People currently enrolled in ACA plans will be encouraged to shop on HealthCare.gov to determine if they have the best deal, as they were encouraged to do during last year's open enrollment, and re-enrollment has been simplified by allowing people to more easily compare their current plan with others, Counihan said. For the 2015 plan year, about 50 percent of enrollees went to the site to shop and about 25 percent of enrollees changed plans, Lodes said.
New screens also have been added to the website to remind people to submit correct documentation for eligibility, Counihan said.

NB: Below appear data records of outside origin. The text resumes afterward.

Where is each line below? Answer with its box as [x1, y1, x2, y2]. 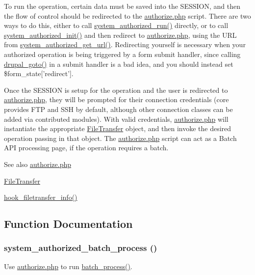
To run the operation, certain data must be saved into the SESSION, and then [4, 1, 240, 11]
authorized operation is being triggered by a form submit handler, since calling [4, 49, 241, 59]
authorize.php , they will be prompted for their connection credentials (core [4, 94, 229, 105]
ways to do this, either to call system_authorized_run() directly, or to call [4, 20, 229, 30]
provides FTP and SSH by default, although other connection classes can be [4, 104, 233, 114]
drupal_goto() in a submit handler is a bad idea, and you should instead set [4, 58, 233, 69]
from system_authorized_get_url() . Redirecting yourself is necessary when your [4, 39, 246, 50]
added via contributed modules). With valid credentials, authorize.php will [4, 113, 229, 124]
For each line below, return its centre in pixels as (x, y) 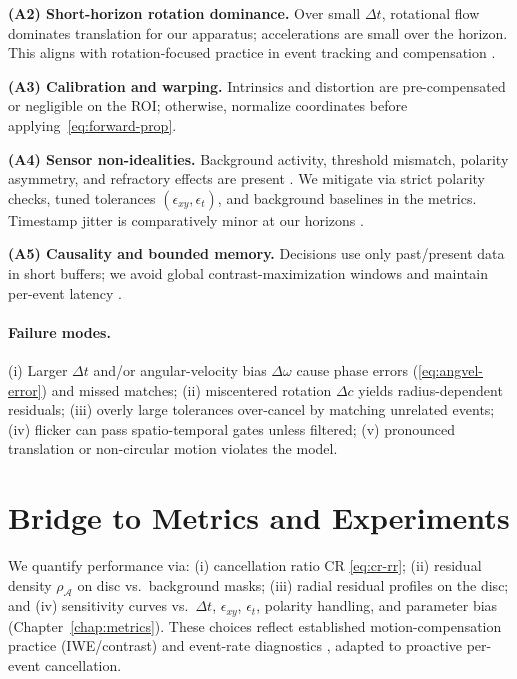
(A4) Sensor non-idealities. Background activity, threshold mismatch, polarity (258, 158)
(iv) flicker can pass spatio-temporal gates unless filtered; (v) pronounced (232, 428)
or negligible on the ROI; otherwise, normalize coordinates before (208, 105)
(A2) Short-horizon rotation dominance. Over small (184, 13)
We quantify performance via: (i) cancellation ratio (164, 565)
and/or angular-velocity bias (180, 369)
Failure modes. (59, 331)
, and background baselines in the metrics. (347, 197)
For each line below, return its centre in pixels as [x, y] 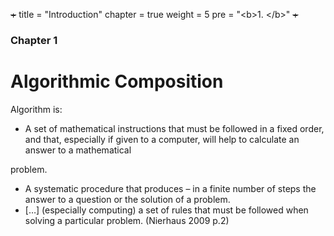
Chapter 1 [34, 40]
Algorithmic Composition [117, 81]
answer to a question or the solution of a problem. [127, 199]
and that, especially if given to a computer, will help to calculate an [162, 139]
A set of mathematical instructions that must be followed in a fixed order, [174, 128]
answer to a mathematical [78, 150]
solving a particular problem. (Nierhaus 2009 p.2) [127, 220]
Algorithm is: [36, 109]

As of June 30 coverage had been stopped for approximately 423,000 consumers with 2015 coverage who failed to produce sufficient documentation on their citizenship or immigration status and advance premium tax credits or cost-sharing reductions had been adjusted for about 967,000 households, the CMS has said (174 HCDR, 9/9/15).
New processes have been put in place to identify problems and resolve them more quickly, Counihan said. That should help prevent the type of problems that occurred early this year when about 800,000 people received incorrect 1095-A tax forms needed to reconcile incomes with premium tax credits (35 HCDR, 2/23/15).
When HealthCare.gov and many of the state-run ACA marketplaces first opened in fall 2013 the websites were dysfunctional, preventing people from enrolling or causing long wait times. By the 2015 open enrollment period most of the problems had been fixed for consumers so that they could enroll more easily. The 2016 open enrollment lasts from Nov. 1 until Jan. 31, 2016.
“We've reached a new stage in the development of HealthCare.gov where we can advance the areas that we are working [on] and continue to improve this site based upon feedback from the consumers,” acting CMS Administrator Andy Slavitt said at the briefing. Response time on the website will be 40 percent faster than last year while, at the same time, customers will have more information, he said.
The HHS's primary goal is to reduce the number of people without health insurance, Slavitt said. For the third open enrollment, the agency is focusing on retaining current customers, increasing new enrollment and improving the consumer experience, he said. The HHS has estimated that about 17.6 million previously uninsured people gained coverage in the first two years of ACA enrollment.